Ответ на эти вопросы не так уж очевиден. Ведь причина ненависти к геям кроется не в “голубой угрозе”, которую декларирует гомофоб, и не в борьбе за “чистое” общество, к которой он якобы призывает. Станет ли тот, кто публично обвиняет во всех грехах человеческих темнокожих и евреев, а порой даже матерей-одиночек, счастливее, если все они однажды просто исчезнут? Конечно, нет, как раз, наоборот. Без гея, например, гомофоб почувствует себя обделённым, хотя бы потому, что он уже не сможет быть гомофобом.
Тогда, какую же цель преследует речь-ненависть, если она не направлена на реальные изменения, как мы можем её контролировать и кто за неё в ответе?
Гомофоб как мнимый автор
В вопросе об ответственности деконструктивистская теория исходит из того, что человек, произносящий оскорбительные речи, просто цитирует что-то из уже существующего набора расистских (гомофобских, антисемитских) речей; он повторяется, ещё раз воспроизводя доводы и стереотипы, принадлежащие дискурсивному (языковому) пространству сообщества.

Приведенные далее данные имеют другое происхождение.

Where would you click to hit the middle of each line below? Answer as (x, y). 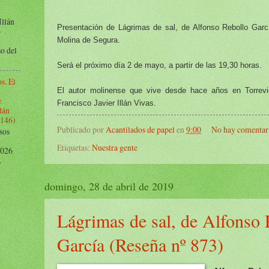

То есть автор оскорбительных речей - лишь следствие, продукт данной ему цитаты, и как автор он не существует. И поскольку язык, в котором есть место гомофобии, социально-политический порядок, в котором заложено место расиста или антисемита, а также саму историю к суду привлечь невозможно, бремя ответственности ложится на конкретного человека, как мнимого автора речи. (Иначе парадокса не будет.)
Я понимаю, что мы даём лишний повод гомофобу в своё оправдание, но далее следует разоблачающий контраргумент. Он заключается в том, что та же деконструктивистская теория требует соблюдения “политической корректности”, которая заставляет субъекта испытывать чувство вины за свои слова, быть бдительным и задаваться вопросом о мотивировках сказанного. Да, здесь мы встречаемся с парадоксом: с одной стороны, теория исходит из того, что контекст определяет поведениечеловека, а с другой - человек должен дистанцироваться от этого контекста и постоянно приносить свои извинения за сказанные непристойности.
Эта непоследовательность в теории заставляет нас обратиться к психоанализу. В частности, к теории французского фрейдиста Жака Лакана, а также к размышлениям югославского психоаналитика Ренаты Салецл.
Первый ответ жертвы
И начнем с вопроса о намерениях человека, атакующего бранью, скажем, члена религиозного, этнического или сексуального меньшинства. Чего он хочет этим добиться? Прежде всего, спровоцировать объект оскорбления на то, чтобы тот задался вопросом о своей идентичности и в результате признал свою неполноценность, то есть место подчиненного. Но признал не столько разумом, сколько истерической реакцией, языковым ступором или бегством. Чтобы убедиться в этом, нам надо вспомнить о том, что каждый субъект независимо от пола, ориентации и умственного развития, используя систему языка, формирует фантазматический сценарий, который поддерживает его идентичность.
Он включает в себя личную историю, принятые в обществе нормы и идеалы, сформулированное место субъекта по отношении к другим. Однако каким бы объёмным этот сценарий ни был, он никогда не будет всеохватывающим.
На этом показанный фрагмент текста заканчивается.